Segment Open

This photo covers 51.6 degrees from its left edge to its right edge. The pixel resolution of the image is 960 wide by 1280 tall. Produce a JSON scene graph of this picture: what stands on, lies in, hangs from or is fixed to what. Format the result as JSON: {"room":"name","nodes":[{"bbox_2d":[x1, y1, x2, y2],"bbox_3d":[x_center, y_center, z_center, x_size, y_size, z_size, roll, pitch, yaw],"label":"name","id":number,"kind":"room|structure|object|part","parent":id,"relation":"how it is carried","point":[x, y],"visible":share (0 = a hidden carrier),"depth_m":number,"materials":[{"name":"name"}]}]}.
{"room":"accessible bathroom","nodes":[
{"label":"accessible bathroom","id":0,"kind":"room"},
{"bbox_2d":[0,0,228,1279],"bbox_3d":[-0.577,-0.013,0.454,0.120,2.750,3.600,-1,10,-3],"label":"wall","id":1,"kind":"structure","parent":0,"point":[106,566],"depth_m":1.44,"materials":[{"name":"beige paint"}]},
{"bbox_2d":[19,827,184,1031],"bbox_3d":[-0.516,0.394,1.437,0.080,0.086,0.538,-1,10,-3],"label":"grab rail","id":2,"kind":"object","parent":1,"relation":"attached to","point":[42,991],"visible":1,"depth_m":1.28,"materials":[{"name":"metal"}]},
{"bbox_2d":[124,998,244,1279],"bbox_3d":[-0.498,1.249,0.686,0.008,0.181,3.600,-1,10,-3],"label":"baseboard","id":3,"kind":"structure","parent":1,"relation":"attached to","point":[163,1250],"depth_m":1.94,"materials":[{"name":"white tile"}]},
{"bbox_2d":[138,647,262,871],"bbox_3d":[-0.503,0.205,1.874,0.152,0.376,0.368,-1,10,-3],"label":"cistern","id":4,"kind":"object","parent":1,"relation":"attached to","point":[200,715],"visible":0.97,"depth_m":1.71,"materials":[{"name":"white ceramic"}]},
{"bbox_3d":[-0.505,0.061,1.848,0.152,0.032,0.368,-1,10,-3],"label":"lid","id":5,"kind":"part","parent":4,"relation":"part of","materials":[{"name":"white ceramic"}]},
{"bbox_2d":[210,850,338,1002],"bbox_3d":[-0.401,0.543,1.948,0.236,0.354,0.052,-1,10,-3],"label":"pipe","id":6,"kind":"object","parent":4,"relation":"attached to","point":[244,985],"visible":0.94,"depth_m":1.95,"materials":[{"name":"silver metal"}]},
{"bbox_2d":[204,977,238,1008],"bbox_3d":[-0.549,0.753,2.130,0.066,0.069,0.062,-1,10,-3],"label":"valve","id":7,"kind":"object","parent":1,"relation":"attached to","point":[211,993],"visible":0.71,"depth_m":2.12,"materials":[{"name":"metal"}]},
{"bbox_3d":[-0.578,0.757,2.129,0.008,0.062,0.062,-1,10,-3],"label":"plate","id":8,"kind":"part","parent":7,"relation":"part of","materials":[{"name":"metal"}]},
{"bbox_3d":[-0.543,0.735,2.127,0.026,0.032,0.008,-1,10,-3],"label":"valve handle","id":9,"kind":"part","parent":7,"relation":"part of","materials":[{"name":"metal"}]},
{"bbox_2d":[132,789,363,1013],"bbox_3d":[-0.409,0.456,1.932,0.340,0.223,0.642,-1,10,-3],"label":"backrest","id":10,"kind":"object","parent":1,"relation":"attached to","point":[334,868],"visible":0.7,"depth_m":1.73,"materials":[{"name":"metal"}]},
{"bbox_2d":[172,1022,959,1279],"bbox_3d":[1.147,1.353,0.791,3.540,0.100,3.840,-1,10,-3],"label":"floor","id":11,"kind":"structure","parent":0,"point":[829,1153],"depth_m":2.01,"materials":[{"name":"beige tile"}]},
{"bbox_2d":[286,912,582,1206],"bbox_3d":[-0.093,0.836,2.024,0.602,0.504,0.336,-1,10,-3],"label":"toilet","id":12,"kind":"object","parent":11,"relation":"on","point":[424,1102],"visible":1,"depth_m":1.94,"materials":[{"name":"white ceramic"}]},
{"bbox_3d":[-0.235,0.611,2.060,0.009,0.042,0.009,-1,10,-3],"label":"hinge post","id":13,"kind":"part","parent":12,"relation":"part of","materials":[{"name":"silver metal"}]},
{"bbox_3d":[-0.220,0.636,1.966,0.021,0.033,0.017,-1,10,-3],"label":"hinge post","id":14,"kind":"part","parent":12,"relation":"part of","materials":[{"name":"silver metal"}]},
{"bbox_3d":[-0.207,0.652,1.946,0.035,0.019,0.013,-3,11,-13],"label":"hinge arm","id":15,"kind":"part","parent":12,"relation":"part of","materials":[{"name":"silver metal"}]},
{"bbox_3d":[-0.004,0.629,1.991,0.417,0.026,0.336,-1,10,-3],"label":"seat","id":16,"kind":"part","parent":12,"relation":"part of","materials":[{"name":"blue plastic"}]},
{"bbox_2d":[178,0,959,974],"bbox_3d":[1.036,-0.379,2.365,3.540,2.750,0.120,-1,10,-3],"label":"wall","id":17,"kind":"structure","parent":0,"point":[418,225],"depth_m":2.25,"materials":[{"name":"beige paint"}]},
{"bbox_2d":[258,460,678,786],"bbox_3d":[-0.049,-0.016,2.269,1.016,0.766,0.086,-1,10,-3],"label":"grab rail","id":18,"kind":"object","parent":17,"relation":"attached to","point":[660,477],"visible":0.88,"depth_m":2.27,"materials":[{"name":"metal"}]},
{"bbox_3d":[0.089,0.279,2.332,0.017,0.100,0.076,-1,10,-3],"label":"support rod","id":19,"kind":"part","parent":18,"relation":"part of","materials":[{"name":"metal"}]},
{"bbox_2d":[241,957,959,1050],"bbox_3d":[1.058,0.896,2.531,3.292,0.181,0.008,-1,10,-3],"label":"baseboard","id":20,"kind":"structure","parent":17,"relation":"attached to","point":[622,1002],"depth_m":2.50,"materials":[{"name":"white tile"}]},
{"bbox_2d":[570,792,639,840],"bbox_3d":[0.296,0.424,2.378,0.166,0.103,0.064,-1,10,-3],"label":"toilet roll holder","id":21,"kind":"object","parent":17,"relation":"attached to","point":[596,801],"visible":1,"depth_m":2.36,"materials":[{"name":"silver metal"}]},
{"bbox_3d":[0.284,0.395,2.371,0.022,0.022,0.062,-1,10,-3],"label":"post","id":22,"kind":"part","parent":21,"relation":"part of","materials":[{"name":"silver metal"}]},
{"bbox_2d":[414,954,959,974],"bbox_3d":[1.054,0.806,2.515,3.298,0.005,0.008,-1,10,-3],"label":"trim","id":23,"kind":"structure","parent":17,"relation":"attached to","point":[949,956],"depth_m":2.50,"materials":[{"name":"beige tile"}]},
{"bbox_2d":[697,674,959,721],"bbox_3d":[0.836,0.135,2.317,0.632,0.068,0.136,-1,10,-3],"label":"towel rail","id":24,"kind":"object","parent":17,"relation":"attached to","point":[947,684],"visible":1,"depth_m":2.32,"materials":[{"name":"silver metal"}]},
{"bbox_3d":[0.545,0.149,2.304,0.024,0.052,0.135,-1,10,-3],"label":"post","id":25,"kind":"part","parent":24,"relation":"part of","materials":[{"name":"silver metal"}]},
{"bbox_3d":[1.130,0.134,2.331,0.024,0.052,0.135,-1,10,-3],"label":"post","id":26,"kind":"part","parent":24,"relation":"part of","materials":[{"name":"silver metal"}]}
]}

Segment Closed
Segment Open

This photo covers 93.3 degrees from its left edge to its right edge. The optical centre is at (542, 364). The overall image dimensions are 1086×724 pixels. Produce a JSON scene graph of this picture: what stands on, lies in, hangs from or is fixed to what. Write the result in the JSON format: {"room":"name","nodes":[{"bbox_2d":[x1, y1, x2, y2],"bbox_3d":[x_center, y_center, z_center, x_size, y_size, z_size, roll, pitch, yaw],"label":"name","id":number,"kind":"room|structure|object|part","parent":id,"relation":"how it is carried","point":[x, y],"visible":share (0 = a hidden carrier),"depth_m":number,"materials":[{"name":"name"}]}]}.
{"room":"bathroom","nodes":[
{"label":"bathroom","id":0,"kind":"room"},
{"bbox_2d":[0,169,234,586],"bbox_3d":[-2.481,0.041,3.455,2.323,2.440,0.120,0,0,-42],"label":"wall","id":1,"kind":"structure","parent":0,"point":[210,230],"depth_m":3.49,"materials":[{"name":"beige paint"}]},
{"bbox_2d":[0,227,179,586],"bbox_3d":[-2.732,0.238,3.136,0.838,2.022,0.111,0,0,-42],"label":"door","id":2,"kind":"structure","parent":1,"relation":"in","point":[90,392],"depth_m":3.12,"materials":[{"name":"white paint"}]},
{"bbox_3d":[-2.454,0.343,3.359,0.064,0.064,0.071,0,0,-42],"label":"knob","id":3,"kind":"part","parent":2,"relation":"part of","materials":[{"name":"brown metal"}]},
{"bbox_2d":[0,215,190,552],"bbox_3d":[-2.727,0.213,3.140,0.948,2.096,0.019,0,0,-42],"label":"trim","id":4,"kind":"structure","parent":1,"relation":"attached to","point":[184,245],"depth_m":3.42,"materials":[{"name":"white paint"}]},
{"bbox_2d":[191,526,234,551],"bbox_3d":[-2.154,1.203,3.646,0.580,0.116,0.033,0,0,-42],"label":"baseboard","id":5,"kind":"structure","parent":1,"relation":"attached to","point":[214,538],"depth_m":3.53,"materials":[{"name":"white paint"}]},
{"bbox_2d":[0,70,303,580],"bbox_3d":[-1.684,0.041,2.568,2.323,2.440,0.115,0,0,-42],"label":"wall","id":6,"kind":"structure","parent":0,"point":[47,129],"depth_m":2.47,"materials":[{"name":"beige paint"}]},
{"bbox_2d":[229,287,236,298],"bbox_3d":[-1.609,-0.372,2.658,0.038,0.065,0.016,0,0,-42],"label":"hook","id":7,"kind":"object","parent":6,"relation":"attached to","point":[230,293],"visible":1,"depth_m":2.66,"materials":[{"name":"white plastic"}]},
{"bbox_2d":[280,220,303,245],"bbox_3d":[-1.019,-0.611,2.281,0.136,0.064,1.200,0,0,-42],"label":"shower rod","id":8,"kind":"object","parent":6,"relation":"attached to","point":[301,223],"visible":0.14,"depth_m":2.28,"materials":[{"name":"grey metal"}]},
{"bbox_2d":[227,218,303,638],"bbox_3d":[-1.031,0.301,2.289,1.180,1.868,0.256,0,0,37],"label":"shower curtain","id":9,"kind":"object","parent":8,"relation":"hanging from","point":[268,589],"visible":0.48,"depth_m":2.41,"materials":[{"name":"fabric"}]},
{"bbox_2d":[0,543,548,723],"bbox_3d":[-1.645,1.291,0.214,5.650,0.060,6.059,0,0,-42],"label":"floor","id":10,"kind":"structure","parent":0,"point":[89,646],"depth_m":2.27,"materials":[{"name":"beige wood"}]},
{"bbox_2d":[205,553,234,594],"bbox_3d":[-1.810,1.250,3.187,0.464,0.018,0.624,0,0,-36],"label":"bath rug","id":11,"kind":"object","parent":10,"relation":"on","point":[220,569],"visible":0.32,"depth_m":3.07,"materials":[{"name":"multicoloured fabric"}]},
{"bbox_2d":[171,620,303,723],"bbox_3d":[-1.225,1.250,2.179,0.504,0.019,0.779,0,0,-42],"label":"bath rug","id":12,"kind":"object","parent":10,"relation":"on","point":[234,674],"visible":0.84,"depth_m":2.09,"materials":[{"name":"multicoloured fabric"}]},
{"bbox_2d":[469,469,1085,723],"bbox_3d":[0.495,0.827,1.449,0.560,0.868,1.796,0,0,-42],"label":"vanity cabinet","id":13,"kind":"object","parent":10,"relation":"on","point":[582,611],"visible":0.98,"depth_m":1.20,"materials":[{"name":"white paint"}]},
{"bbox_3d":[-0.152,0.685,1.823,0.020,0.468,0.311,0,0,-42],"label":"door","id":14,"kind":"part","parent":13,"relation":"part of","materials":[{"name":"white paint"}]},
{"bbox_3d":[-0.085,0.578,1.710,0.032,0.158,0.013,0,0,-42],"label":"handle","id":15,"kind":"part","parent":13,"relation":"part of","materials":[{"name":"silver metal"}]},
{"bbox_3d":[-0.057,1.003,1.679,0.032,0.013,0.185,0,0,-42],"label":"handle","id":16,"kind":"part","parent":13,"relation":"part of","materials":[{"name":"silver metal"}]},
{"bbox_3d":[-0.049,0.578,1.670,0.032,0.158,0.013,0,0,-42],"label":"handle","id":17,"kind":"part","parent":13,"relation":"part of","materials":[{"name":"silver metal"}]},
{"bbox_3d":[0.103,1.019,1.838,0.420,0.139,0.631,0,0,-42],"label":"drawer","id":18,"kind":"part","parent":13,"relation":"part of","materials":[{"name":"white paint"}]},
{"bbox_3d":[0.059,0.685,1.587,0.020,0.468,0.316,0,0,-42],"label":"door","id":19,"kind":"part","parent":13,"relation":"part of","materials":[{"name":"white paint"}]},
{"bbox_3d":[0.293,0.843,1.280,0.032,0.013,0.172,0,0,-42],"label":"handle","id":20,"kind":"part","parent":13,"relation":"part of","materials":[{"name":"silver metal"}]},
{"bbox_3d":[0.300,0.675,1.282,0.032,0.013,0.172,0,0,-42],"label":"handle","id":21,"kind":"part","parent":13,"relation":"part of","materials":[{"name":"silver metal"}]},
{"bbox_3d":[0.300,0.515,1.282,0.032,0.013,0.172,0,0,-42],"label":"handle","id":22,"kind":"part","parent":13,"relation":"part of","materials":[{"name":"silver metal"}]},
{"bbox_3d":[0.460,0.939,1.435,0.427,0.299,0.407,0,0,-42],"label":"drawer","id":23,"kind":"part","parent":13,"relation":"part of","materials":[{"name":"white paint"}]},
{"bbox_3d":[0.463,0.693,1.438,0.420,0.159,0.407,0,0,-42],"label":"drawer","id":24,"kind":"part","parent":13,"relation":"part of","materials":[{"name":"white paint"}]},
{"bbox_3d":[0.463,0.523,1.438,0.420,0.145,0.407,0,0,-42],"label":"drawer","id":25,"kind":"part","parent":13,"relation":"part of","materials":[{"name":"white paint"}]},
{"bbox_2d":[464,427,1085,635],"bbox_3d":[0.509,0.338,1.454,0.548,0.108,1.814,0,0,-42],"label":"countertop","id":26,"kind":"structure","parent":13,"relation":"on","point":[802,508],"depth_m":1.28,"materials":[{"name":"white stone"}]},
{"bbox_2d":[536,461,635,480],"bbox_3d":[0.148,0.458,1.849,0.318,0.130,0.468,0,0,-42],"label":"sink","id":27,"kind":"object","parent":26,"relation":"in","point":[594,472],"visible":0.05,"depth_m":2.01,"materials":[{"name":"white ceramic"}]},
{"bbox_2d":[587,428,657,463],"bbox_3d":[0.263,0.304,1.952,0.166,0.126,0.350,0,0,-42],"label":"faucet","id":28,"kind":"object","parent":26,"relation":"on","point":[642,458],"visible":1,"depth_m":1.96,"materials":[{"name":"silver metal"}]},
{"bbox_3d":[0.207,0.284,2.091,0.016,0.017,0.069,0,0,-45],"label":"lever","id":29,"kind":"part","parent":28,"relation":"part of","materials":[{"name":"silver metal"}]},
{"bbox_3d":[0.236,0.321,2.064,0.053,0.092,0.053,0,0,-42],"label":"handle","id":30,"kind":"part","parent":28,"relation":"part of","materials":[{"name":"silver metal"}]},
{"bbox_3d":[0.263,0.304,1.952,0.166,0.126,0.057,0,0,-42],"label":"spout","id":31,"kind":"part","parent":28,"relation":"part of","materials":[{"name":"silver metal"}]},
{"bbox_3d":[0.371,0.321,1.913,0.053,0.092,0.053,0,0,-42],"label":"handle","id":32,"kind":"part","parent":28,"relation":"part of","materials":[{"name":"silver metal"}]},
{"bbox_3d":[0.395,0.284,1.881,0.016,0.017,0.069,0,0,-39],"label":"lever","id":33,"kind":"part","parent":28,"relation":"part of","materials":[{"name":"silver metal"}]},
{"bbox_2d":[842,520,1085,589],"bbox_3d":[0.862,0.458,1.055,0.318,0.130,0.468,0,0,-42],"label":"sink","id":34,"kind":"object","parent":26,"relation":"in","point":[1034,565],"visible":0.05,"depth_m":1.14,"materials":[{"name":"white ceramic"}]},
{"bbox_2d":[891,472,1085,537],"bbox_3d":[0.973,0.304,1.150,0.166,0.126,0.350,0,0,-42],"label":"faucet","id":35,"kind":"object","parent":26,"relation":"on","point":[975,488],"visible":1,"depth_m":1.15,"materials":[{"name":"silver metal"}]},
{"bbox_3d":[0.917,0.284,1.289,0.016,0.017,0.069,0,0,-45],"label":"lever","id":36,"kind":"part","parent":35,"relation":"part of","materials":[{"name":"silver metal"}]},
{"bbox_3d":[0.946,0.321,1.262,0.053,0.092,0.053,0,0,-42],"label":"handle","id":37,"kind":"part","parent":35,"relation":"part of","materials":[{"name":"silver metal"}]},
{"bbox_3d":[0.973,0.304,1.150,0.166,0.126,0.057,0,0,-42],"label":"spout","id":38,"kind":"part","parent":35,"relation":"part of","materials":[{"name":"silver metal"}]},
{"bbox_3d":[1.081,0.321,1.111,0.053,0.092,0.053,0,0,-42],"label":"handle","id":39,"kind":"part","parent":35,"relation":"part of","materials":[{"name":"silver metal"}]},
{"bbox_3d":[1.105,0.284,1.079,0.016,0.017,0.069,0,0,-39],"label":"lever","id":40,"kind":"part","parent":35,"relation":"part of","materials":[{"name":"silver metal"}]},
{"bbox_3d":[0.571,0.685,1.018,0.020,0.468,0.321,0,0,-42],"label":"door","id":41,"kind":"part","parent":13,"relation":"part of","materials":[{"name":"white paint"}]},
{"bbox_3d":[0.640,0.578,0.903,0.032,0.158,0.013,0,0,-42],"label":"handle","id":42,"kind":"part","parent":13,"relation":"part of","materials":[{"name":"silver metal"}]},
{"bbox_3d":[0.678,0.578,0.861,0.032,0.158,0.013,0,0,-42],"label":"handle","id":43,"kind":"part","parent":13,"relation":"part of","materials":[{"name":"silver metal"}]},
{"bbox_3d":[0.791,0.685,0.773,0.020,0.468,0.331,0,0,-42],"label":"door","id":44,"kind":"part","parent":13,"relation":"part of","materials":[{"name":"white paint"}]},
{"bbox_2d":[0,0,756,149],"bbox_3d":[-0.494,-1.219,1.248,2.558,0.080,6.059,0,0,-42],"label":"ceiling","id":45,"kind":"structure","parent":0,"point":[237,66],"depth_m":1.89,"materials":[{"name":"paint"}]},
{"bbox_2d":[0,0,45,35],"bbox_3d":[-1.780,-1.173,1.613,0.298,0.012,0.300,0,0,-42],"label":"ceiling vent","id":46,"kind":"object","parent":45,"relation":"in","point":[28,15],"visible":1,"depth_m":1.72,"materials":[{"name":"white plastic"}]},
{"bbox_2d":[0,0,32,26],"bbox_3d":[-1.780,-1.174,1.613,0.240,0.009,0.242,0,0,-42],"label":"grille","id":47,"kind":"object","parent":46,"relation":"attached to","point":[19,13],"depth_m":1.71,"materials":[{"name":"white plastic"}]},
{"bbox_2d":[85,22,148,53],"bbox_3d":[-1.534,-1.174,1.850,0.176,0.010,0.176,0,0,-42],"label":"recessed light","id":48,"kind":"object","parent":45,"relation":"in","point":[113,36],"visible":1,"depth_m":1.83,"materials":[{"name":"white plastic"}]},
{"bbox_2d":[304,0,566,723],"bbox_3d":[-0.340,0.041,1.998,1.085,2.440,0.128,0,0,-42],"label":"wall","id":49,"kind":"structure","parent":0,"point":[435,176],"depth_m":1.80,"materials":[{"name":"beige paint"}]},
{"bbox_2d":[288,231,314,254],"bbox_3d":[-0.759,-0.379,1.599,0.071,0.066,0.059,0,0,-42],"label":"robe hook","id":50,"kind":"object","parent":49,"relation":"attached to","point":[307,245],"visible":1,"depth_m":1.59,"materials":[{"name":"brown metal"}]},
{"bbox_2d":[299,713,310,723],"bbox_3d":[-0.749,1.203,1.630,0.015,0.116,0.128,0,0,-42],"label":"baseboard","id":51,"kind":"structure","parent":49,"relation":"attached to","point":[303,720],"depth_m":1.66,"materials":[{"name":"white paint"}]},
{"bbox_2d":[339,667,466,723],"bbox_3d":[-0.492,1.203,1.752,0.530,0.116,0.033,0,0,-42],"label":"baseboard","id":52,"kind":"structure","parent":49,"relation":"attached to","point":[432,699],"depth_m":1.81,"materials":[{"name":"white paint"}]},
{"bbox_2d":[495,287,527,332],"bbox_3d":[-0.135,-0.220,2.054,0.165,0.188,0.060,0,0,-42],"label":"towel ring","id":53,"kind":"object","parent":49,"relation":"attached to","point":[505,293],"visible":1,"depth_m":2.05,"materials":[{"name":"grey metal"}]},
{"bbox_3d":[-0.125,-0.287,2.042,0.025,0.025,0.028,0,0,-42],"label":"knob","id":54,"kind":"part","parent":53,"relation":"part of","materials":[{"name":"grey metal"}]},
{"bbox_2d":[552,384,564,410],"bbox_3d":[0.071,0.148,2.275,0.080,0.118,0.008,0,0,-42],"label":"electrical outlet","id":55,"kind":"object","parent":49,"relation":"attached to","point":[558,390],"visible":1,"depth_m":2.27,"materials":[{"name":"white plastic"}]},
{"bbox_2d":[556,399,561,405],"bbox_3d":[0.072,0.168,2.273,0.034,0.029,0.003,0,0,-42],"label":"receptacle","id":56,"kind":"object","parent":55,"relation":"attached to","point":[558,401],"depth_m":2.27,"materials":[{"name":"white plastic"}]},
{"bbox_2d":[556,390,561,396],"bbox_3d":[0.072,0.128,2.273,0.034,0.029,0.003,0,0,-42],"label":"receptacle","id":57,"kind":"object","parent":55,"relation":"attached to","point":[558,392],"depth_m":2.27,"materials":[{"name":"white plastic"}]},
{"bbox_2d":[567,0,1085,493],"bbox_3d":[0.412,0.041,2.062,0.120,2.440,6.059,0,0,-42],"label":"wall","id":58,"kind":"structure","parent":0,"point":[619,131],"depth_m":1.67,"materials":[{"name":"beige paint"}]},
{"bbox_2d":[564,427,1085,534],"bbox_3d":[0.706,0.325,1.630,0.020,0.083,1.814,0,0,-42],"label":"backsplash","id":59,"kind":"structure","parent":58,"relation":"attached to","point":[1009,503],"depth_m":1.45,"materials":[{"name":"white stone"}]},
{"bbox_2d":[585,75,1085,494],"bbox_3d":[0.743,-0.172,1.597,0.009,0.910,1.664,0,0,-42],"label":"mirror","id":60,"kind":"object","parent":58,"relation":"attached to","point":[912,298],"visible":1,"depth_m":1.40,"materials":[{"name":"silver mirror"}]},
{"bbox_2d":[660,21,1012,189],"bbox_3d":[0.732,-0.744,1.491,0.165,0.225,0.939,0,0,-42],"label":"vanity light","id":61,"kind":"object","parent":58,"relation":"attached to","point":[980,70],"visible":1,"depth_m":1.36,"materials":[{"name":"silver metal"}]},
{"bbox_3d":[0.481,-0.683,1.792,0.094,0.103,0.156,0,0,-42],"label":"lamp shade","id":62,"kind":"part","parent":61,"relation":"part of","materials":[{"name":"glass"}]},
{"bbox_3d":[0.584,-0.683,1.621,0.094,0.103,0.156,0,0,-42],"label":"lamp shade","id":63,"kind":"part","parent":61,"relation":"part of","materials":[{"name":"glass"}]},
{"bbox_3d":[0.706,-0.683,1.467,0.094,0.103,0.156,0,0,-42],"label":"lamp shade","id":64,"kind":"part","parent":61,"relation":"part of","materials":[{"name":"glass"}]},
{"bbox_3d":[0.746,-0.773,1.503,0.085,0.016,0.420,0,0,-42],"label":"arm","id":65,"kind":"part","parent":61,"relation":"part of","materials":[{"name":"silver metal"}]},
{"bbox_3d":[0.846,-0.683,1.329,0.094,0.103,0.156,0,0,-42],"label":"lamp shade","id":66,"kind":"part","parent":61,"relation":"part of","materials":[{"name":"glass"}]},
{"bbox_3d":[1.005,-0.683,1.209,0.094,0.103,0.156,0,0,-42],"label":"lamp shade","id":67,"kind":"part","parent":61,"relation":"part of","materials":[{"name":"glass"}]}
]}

Segment Closed

# What this task involves
Every line of the entries that includes "spout" must be copied into the answer.

# Completed exercise
{"bbox_3d":[0.263,0.304,1.952,0.166,0.126,0.057,0,0,-42],"label":"spout","id":31,"kind":"part","parent":28,"relation":"part of","materials":[{"name":"silver metal"}]},
{"bbox_3d":[0.973,0.304,1.150,0.166,0.126,0.057,0,0,-42],"label":"spout","id":38,"kind":"part","parent":35,"relation":"part of","materials":[{"name":"silver metal"}]},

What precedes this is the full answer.